Meta-analysis on the proportion of pre-symptomatic and asymptomatic transmission in SARS-CoV-2 found limitations of the evidence given high heterogeneity and high risk of selection and information bias between studies (Buitrago-Garcia et al., 2022). This is a call to action to improve the Outbreak Analytic pipelines to use and reuse in the early phase of an outbreak.
What type of transmission?
Compare the serial interval and incubation period of Influenza and MERS:
- What type of transmission has Influenza?
- What type of transmission has MERS?
- Do these results correlate with the available evidence?

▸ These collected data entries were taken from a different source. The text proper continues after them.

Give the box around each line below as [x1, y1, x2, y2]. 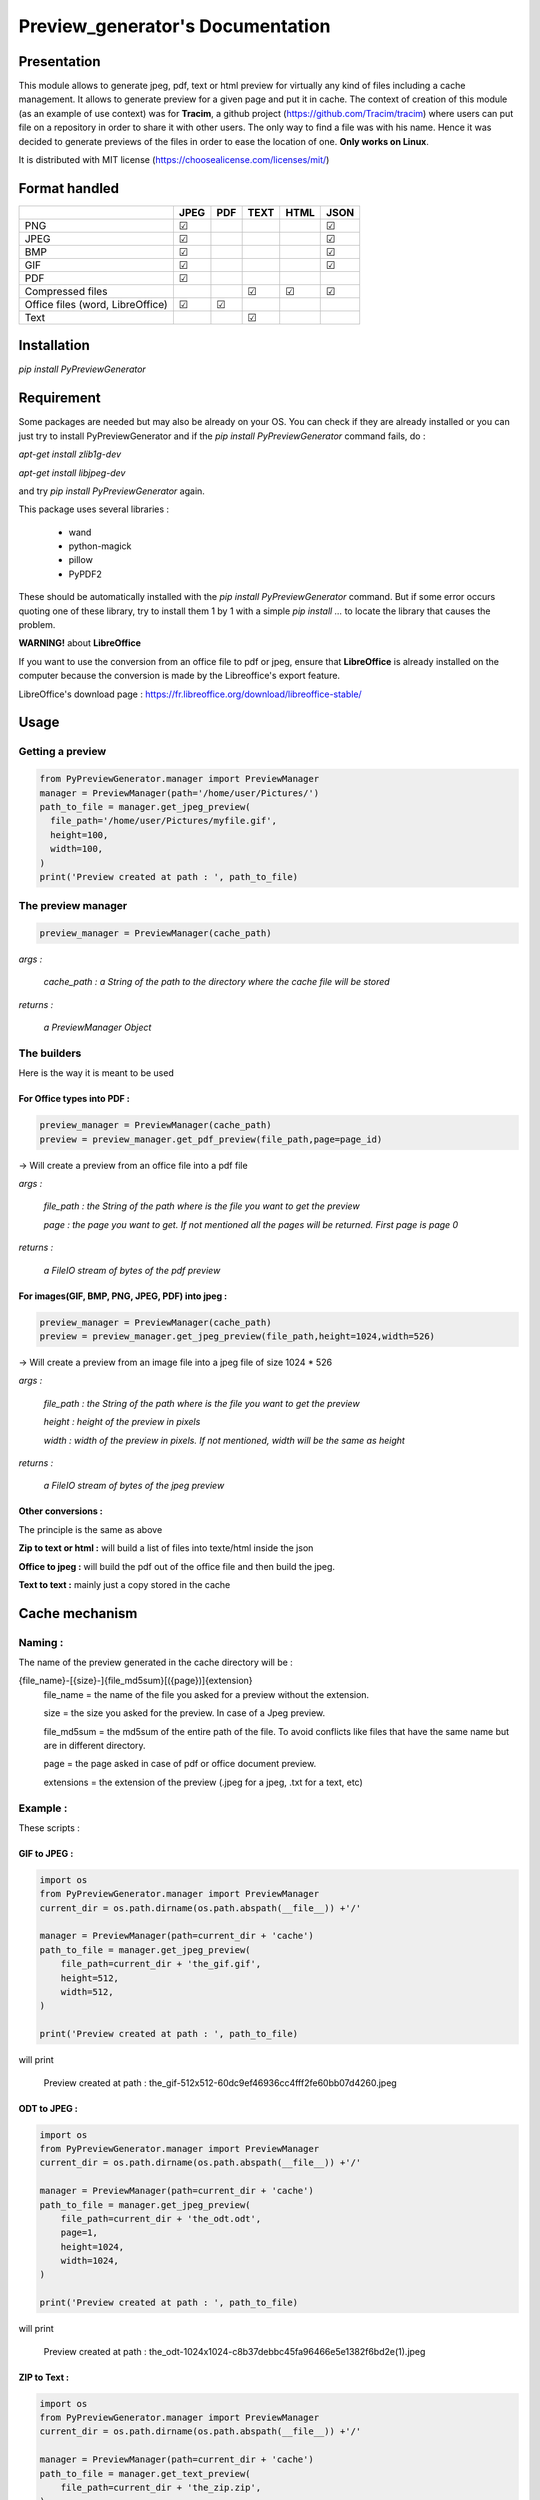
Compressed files [24, 284, 108, 298]
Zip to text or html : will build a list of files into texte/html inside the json [18, 1542, 314, 1554]
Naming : [18, 1635, 64, 1649]
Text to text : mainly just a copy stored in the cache [18, 1578, 231, 1590]
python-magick [68, 540, 132, 552]
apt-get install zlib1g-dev [18, 448, 122, 460]
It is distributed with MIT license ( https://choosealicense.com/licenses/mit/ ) [18, 154, 330, 166]
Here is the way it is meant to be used [18, 1067, 174, 1079]
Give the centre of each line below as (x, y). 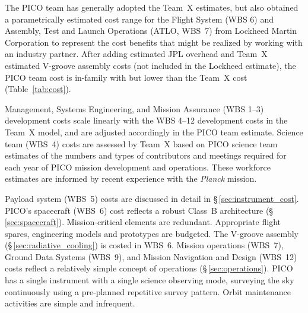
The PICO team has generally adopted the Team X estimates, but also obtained (152, 7)
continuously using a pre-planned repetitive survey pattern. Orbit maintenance (148, 291)
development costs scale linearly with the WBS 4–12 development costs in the (146, 120)
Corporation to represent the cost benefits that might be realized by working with (154, 42)
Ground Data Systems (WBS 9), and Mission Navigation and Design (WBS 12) (151, 256)
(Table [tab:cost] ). (38, 89)
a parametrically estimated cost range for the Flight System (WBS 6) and (139, 19)
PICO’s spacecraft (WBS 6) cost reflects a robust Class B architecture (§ (139, 210)
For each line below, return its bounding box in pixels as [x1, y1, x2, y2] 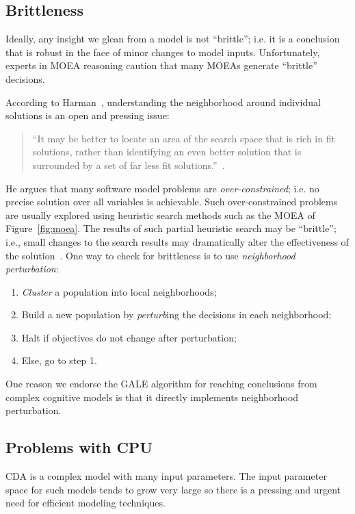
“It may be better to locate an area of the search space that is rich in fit [32, 131, 335, 145]
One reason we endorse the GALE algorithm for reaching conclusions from [5, 376, 317, 391]
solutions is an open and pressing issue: [5, 108, 170, 123]
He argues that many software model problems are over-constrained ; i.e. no [5, 181, 319, 195]
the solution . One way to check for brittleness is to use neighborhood [5, 248, 295, 262]
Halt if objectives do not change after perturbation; [21, 330, 237, 344]
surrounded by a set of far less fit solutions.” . [32, 157, 225, 172]
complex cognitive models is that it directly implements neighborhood [5, 389, 299, 404]
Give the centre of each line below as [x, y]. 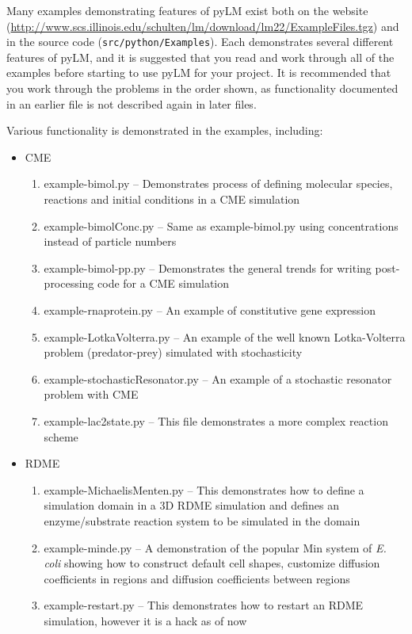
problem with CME [91, 394]
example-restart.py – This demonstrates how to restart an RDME [204, 605]
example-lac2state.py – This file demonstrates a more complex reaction [216, 420]
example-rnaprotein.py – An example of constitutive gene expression [210, 309]
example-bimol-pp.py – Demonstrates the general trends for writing [208, 267]
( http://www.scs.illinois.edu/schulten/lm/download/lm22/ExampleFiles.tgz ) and [203, 26]
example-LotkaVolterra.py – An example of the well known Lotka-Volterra [225, 336]
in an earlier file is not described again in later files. [132, 103]
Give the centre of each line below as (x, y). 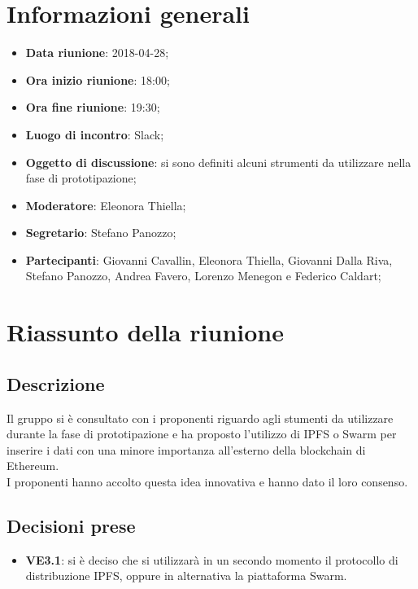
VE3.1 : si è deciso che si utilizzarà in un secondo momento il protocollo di (212, 559)
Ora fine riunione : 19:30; (93, 107)
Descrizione (56, 383)
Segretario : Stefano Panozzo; (101, 233)
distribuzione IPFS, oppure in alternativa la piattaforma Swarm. (186, 576)
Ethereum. (33, 466)
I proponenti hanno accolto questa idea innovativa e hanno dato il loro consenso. (207, 482)
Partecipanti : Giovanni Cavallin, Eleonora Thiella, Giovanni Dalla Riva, (209, 259)
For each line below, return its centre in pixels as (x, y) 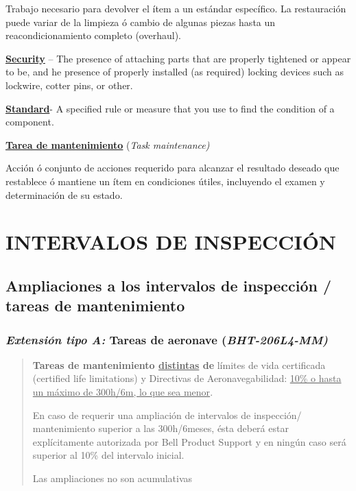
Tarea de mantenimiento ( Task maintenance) (108, 144)
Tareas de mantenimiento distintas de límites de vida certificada (179, 364)
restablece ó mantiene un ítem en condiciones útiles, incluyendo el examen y (165, 181)
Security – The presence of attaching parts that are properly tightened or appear (178, 58)
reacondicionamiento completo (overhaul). (93, 35)
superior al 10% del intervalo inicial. (108, 455)
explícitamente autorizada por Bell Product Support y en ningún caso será (189, 441)
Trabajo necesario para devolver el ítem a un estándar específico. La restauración (176, 8)

For types of transmission, we refer to infections with symptomatic or pre-symptomatic transmission.
Key functions:
epidist_db()
epidist$summary_stats$
In this solution we use purrr::pluck()
to extract
elements within the summary_stats
object which is of class
list
.
R
# pre-symptomatic transmission
epidist_db(
disease = "influenza",
epi_dist = "incubation",
single_epidist = TRUE
) %>%
pluck("summary_stats") %>%
pluck("mean")
epidist_db(
disease = "influenza",
epi_dist = "serial",
single_epidist = TRUE
) %>%
pluck("summary_stats") %>%
pluck("mean")
# symptomatic transmission
epidist_db(
disease = "mers",
epi_dist = "incubation",
single_epidist = TRUE
) %>%
pluck("summary_stats") %>%
pluck("median")
epidist_db(
disease = "mers",
epi_dist = "serial",
single_epidist = TRUE
) %>%
pluck("summary_stats") %>%
pluck("mean")
R
# pre-symptomatic transmission
epidist_db(
disease = "covid",
epi_dist = "incubation",
author = "Stephen",
single_epidist = TRUE
) %>%
pluck("summary_stats") %>%
pluck("mean")
epidist_db(
disease = "covid",
epi_dist = "serial",
author = "Nishiura",
single_epidist = TRUE
) %>%
pluck("summary_stats") %>%
pluck("mean")
# symptomatic transmission
epidist_db(
disease = "ebola",
epi_dist = "incubation",
single_epidist = TRUE
) %>%
pluck("summary_stats") %>%
pluck("mean")
epidist_db(
disease = "ebola",
epi_dist = "serial",
single_epidist = TRUE
) %>%
pluck("summary_stats") %>%
pluck("mean")
Key Points
- Use
{epiparameter}
to access the systematic review catalogue of epidemiological delay distributions. - Use
epidist_db()
to select single delay distributions. - Use
list_distributions()
for an overview of multiple delay distributions. - Use
discretise()
to convert continuous to discrete delay distributions. - Use
{epiparameter}
probability functions for any delay distributions.